Northern lawyer orchid

Scientific classification
- Kingdom: Plantae
- Clade: Tracheophytes
- Clade: Angiosperms
- Clade: Monocots
- Order: Asparagales
- Family: Orchidaceae
- Subfamily: Epidendroideae
- Genus: Sarcochilus
- Species: S. argochilus
- Binomial name: Sarcochilus argochilus D.L.Jones & M.A.Clem.

= Sarcochilus argochilus =

- Genus: Sarcochilus
- Species: argochilus
- Authority: D.L.Jones & M.A.Clem.

Species of orchid

Sarcochilus argochilus, commonly known as the northern lawyer orchid, is a small epiphytic orchid endemic to Queensland. It has up to eight thin leaves and up to twelve small bright green to yellowish green flowers with a white labellum.

==Description==
Sarcochilus argochilus is a small epiphytic herb with sparsely branched stems 30-80 mm long with between two and eight leaves.

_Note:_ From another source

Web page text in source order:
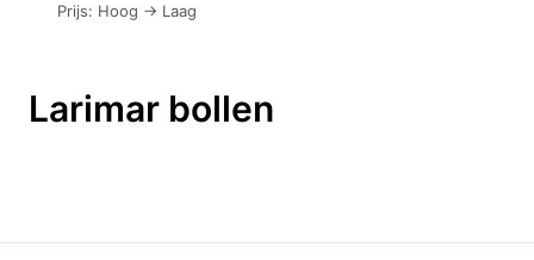
Prijs: Hoog -> Laag
Larimar bollen

The leaves are dark green, thin but rigid, oblong, 80-150 mm long and 30-40 mm wide. Between two and twelve bright green to yellowish green flowers 18-22 mm long and 20-25 mm wide are arranged on a flowering stem 90-140 mm long. The sepal are 10-15 mm long and 3-4 mm wide whilst the petals are shorter and narrower. The labellum is white, 6-8 mm long and 4-5 mm wide with a few reddish brown markings. The labellum has three lobes, the side lobes erect and the middle lobe with a short tooth. Flowering occurs between June and December.

==Taxonomy and naming==
Sarcochilus argochilus was first formally described in 2006 by David Jones and Mark Clements and the description was published in Australian Orchid Review from a specimen collected in the Eungella National Park.

==Distribution and habitat==
The northern lawyer orchid grows on trees and vines in rainforest and other humid places. It is found in Queensland between the Mount Lewis National Park and Toowoomba.